Filter the entries down to the lines containing "Timothy", and copy those lines.

- _Data extracted from a collection_:
--------------------------------------------------
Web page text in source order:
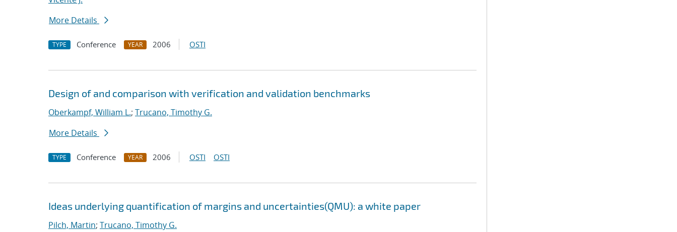
More Details
TYPE Conference YEAR 2006 OSTI
Design of and comparison with verification and validation benchmarks
Oberkampf, William L.; Trucano, Timothy G.
More Details
TYPE Conference YEAR 2006 OSTI OSTI
Ideas underlying quantification of margins and uncertainties(QMU): a white paper
Pilch, Martin; Trucano, Timothy G.
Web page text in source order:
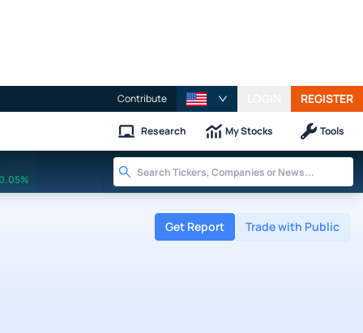
Contribute REGISTER
Research My Stocks Tools
Get Report Trade with Public
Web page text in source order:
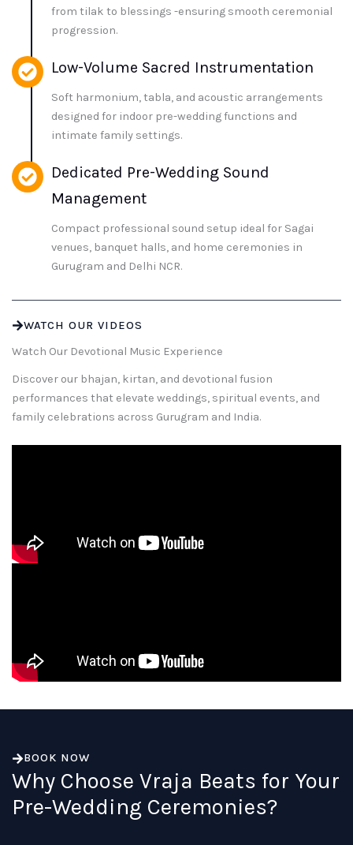
from tilak to blessings -ensuring smooth ceremonial
progression.
Low-Volume Sacred Instrumentation
Soft harmonium, tabla, and acoustic arrangements
designed for indoor pre-wedding functions and
intimate family settings.
Dedicated Pre-Wedding Sound
Management
Compact professional sound setup ideal for Sagai
venues, banquet halls, and home ceremonies in
Gurugram and Delhi NCR.
WATCH OUR VIDEOS
Watch Our Devotional Music Experience
Discover our bhajan, kirtan, and devotional fusion
performances that elevate weddings, spiritual events, and
family celebrations across Gurugram and India.
BOOK NOW
Why Choose Vraja Beats for Your
Pre-Wedding Ceremonies?
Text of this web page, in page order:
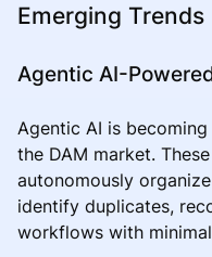
Emerging Trends
Agentic AI-
Agentic AI is
the DAM market.
autonomously
identify duplicates,
workflows with
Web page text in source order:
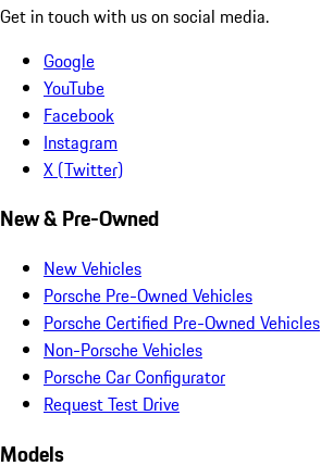
Get in touch with us on social media.
Google
YouTube
Facebook
Instagram
X (Twitter)
New & Pre-Owned
New Vehicles
Porsche Pre-Owned Vehicles
Porsche Certified Pre-Owned Vehicles
Non-Porsche Vehicles
Porsche Car Configurator
Request Test Drive
Models
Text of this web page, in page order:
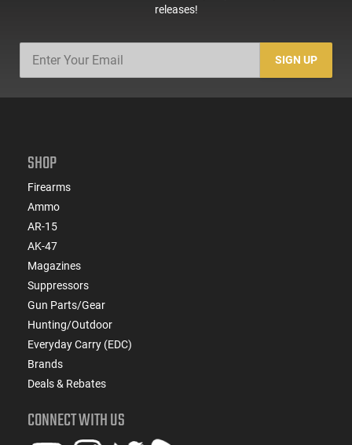
releases!
SIGN UP
SHOP
Firearms
Ammo
AR-15
AK-47
Magazines
Suppressors
Gun Parts/Gear
Hunting/Outdoor
Everyday Carry (EDC)
Brands
Deals & Rebates
CONNECT WITH US
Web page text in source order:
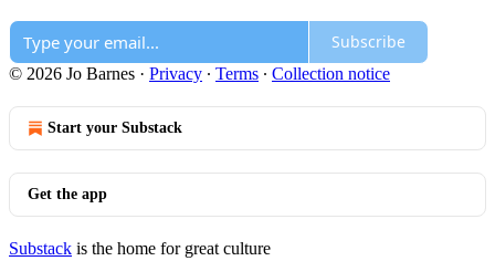
Subscribe
© 2026 Jo Barnes · Privacy ∙ Terms ∙ Collection notice
Start your Substack
Get the app
Substack is the home for great culture
--------------------------------------------------
- _Task response_:
Oberkampf, William L.; Trucano, Timothy G.
Pilch, Martin; Trucano, Timothy G.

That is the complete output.